Output each line of the data word for word, from the first through the line that holds "Camping du Moulin Brûlé is", and leave off whatever follows.
··· RECORDED INFORMATION ···
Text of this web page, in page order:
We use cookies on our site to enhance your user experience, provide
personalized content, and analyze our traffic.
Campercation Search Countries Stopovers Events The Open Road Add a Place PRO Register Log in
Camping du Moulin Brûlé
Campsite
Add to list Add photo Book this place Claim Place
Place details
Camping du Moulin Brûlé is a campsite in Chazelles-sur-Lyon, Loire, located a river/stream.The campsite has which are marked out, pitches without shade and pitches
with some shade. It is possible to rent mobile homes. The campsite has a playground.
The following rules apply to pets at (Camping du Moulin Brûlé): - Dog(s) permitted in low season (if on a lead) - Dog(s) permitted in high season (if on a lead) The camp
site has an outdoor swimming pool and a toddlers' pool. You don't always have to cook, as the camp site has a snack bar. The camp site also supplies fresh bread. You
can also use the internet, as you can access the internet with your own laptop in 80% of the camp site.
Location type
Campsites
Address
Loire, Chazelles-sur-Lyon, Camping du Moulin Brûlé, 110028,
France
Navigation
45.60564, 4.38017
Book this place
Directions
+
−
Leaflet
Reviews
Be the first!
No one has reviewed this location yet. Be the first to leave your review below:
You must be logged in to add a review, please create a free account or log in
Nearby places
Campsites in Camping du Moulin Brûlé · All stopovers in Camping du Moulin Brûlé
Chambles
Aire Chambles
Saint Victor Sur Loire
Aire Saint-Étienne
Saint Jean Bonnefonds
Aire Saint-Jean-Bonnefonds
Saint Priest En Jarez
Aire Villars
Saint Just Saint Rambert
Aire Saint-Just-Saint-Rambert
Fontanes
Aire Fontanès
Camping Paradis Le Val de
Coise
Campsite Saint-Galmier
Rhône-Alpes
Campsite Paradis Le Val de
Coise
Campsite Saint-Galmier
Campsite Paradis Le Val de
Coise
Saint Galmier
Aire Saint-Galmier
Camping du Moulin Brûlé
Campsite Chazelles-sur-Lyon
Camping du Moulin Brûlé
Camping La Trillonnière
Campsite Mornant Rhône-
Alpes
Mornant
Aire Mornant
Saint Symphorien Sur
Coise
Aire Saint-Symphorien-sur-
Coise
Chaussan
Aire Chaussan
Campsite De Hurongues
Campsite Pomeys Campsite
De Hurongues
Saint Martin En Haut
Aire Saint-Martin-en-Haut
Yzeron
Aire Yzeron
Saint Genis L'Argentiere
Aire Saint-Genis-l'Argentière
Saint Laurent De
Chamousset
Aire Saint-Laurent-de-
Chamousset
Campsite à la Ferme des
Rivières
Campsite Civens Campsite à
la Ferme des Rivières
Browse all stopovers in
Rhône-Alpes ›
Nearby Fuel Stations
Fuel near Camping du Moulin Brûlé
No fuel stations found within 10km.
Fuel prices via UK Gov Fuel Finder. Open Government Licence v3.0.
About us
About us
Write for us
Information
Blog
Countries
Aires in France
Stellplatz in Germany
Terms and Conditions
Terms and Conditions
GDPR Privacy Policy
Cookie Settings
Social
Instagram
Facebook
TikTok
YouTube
···
■ **REPLY**:
Text of this web page, in page order:
We use cookies on our site to enhance your user experience, provide
personalized content, and analyze our traffic.
Campercation Search Countries Stopovers Events The Open Road Add a Place PRO Register Log in
Camping du Moulin Brûlé
Campsite
Add to list Add photo Book this place Claim Place
Place details
Camping du Moulin Brûlé is a campsite in Chazelles-sur-Lyon, Loire, located a river/stream.The campsite has which are marked out, pitches without shade and pitches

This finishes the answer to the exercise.